Instructions to follow
Stop at the line that contains "overshadow the talent". Until then, set down each line of the records exactly, beginning with the first, and skip pictures.
-- Data to process follows --
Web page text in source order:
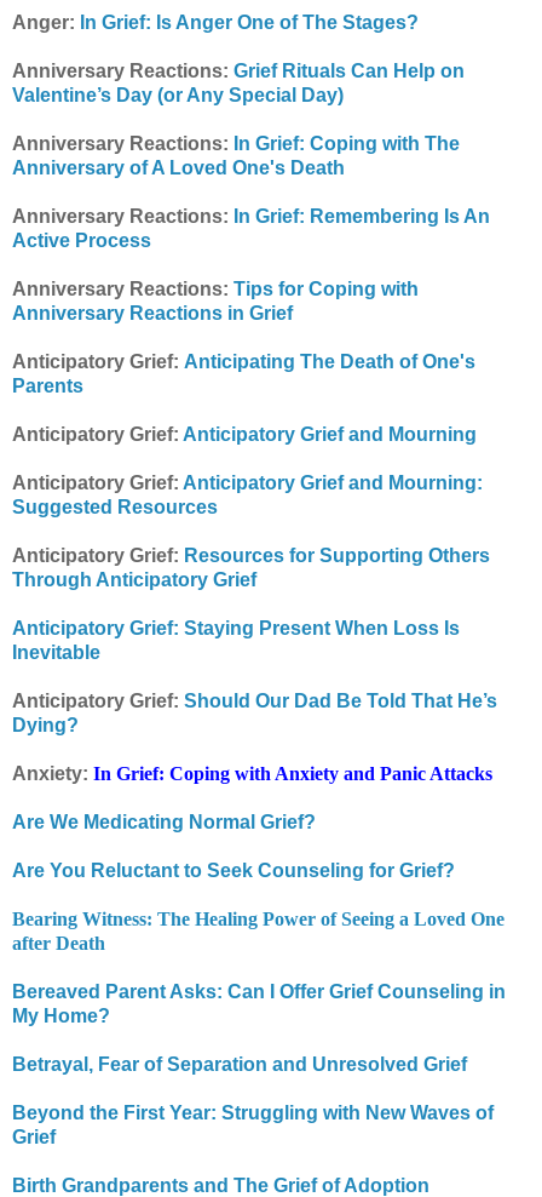
Anger: In Grief: Is Anger One of The Stages?
Anniversary Reactions: Grief Rituals Can Help on
Valentine’s Day (or Any Special Day)
Anniversary Reactions: In Grief: Coping with The
Anniversary of A Loved One's Death
Anniversary Reactions: In Grief: Remembering Is An
Active Process
Anniversary Reactions: Tips for Coping with
Anniversary Reactions in Grief
Anticipatory Grief: Anticipating The Death of One's
Parents
Anticipatory Grief: Anticipatory Grief and Mourning
Anticipatory Grief: Anticipatory Grief and Mourning:
Suggested Resources
Anticipatory Grief: Resources for Supporting Others
Through Anticipatory Grief
Anticipatory Grief: Staying Present When Loss Is
Inevitable
Anticipatory Grief: Should Our Dad Be Told That He’s
Dying?
Anxiety: In Grief: Coping with Anxiety and Panic Attacks
Are We Medicating Normal Grief?
Are You Reluctant to Seek Counseling for Grief?
Bearing Witness: The Healing Power of Seeing a Loved One
after Death
Bereaved Parent Asks: Can I Offer Grief Counseling in
My Home?
Betrayal, Fear of Separation and Unresolved Grief
Beyond the First Year: Struggling with New Waves of
Grief
Birth Grandparents and The Grief of Adoption
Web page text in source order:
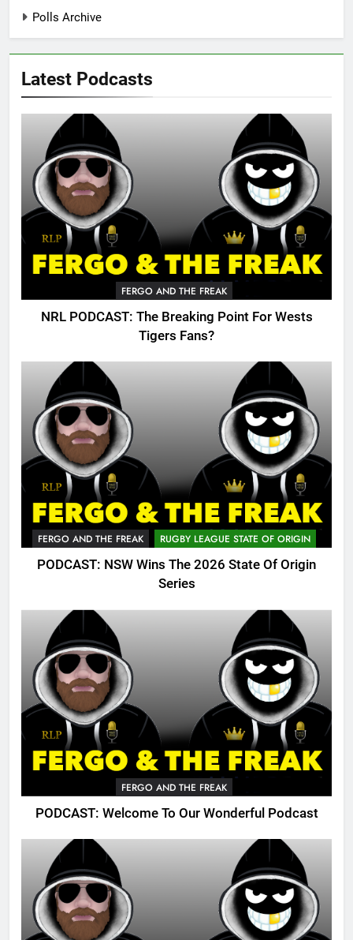
Polls Archive
Latest Podcasts
FERGO AND THE FREAK
NRL PODCAST: The Breaking Point For Wests
Tigers Fans?
FERGO AND THE FREAK RUGBY LEAGUE STATE OF ORIGIN
PODCAST: NSW Wins The 2026 State Of Origin
Series
FERGO AND THE FREAK
PODCAST: Welcome To Our Wonderful Podcast
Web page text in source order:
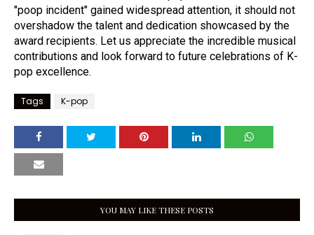
"poop incident" gained widespread attention, it should not
overshadow the talent and dedication showcased by the
award recipients. Let us appreciate the incredible musical
contributions and look forward to future celebrations of K-
pop excellence.
Tags K-pop
YOU MAY LIKE THESE POSTS
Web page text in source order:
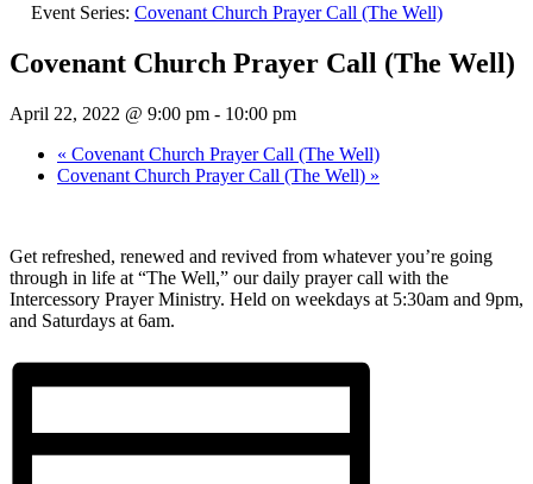
Event Series: Covenant Church Prayer Call (The Well)
Covenant Church Prayer Call (The Well)
April 22, 2022 @ 9:00 pm - 10:00 pm
« Covenant Church Prayer Call (The Well)
Covenant Church Prayer Call (The Well) »
Get refreshed, renewed and revived from whatever you’re going
through in life at “The Well,” our daily prayer call with the
Intercessory Prayer Ministry. Held on weekdays at 5:30am and 9pm,
and Saturdays at 6am.
-- Data to process concluded --
Written answer
Web page text in source order:
Anger: In Grief: Is Anger One of The Stages?
Anniversary Reactions: Grief Rituals Can Help on
Valentine’s Day (or Any Special Day)
Anniversary Reactions: In Grief: Coping with The
Anniversary of A Loved One's Death
Anniversary Reactions: In Grief: Remembering Is An
Active Process
Anniversary Reactions: Tips for Coping with
Anniversary Reactions in Grief
Anticipatory Grief: Anticipating The Death of One's
Parents
Anticipatory Grief: Anticipatory Grief and Mourning
Anticipatory Grief: Anticipatory Grief and Mourning:
Suggested Resources
Anticipatory Grief: Resources for Supporting Others
Through Anticipatory Grief
Anticipatory Grief: Staying Present When Loss Is
Inevitable
Anticipatory Grief: Should Our Dad Be Told That He’s
Dying?
Anxiety: In Grief: Coping with Anxiety and Panic Attacks
Are We Medicating Normal Grief?
Are You Reluctant to Seek Counseling for Grief?
Bearing Witness: The Healing Power of Seeing a Loved One
after Death
Bereaved Parent Asks: Can I Offer Grief Counseling in
My Home?
Betrayal, Fear of Separation and Unresolved Grief
Beyond the First Year: Struggling with New Waves of
Grief
Birth Grandparents and The Grief of Adoption
Web page text in source order:
Polls Archive
Latest Podcasts
FERGO AND THE FREAK
NRL PODCAST: The Breaking Point For Wests
Tigers Fans?
FERGO AND THE FREAK RUGBY LEAGUE STATE OF ORIGIN
PODCAST: NSW Wins The 2026 State Of Origin
Series
FERGO AND THE FREAK
PODCAST: Welcome To Our Wonderful Podcast
Web page text in source order:
"poop incident" gained widespread attention, it should not
overshadow the talent and dedication showcased by the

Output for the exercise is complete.